Por: Irupé Collins
Viajar sola, en vuelos con varias escalas, me invita a observar siempre el flujo de los aeropuertos, las personas encofradas en unos cuerpos que hablan mucho de sí. Esos lugares generalmente están fríos, no se respetan los 24° de consumo responsable; pasa gente de pantalones cortos y abrigados antárticos, la confluencia global y el crisol de los climas.

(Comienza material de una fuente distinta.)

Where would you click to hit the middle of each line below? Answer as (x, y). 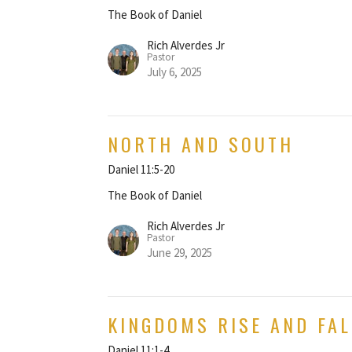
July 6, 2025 (175, 71)
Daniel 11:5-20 (141, 169)
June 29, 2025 (180, 252)
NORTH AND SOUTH (201, 143)
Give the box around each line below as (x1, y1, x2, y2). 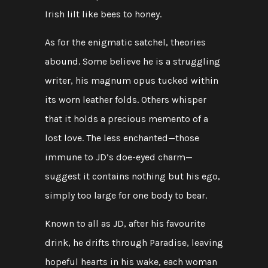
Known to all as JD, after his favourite (45, 218, 205, 229)
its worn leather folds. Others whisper (45, 94, 206, 105)
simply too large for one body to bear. (45, 190, 207, 201)
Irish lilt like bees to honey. (45, 8, 162, 20)
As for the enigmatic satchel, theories (45, 36, 206, 48)
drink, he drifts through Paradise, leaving (45, 237, 223, 248)
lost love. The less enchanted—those (45, 132, 199, 144)
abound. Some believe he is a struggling (45, 56, 220, 67)
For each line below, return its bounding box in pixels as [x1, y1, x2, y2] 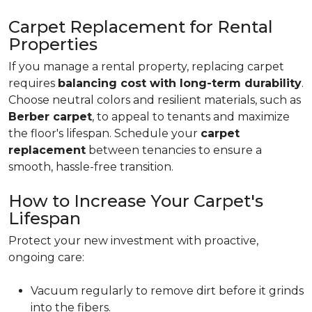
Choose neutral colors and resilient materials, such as [8, 93, 301, 107]
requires [8, 77, 58, 90]
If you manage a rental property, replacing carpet [8, 60, 284, 73]
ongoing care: [8, 251, 84, 264]
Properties [8, 34, 97, 54]
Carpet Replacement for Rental [8, 17, 273, 37]
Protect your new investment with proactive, [8, 234, 258, 247]
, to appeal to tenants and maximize [92, 110, 290, 123]

Suelo caminar un poco y sentarme en distintos espacios: en las gates de los vuelos que van a lugares exóticos, los que van a Europa, los que vuelven de Miami. De los últimos paso rauda, luego de ver las turbas de adolescentes con orejitas de Mickey Mouse, zapatillas de estreno y esa risa fresca que se centra sobre sí. Cada tanto algún religioso de hábito camina ataviado de Edad Media, y se cruza con el de rasta que lleva la carpa consigo. Las familias de vacaciones, los niños que encuentran su distracción pateando una pelotita, los rubios nórdicos ataviados de montañistas y los tradicionales ejecutivos que viajan con ropa de trabajo, ajustados en sus trajecitos, su portafolios y una maleta con ruedas, en actitud de ir decidiendo y resolviendo problemas de las empresas que representan. Una nunca se imagina lo que hay detrás de esos seres a los que no verás otra vez en la vida, sus mundos familiares, sus triunfos o sus decepciones.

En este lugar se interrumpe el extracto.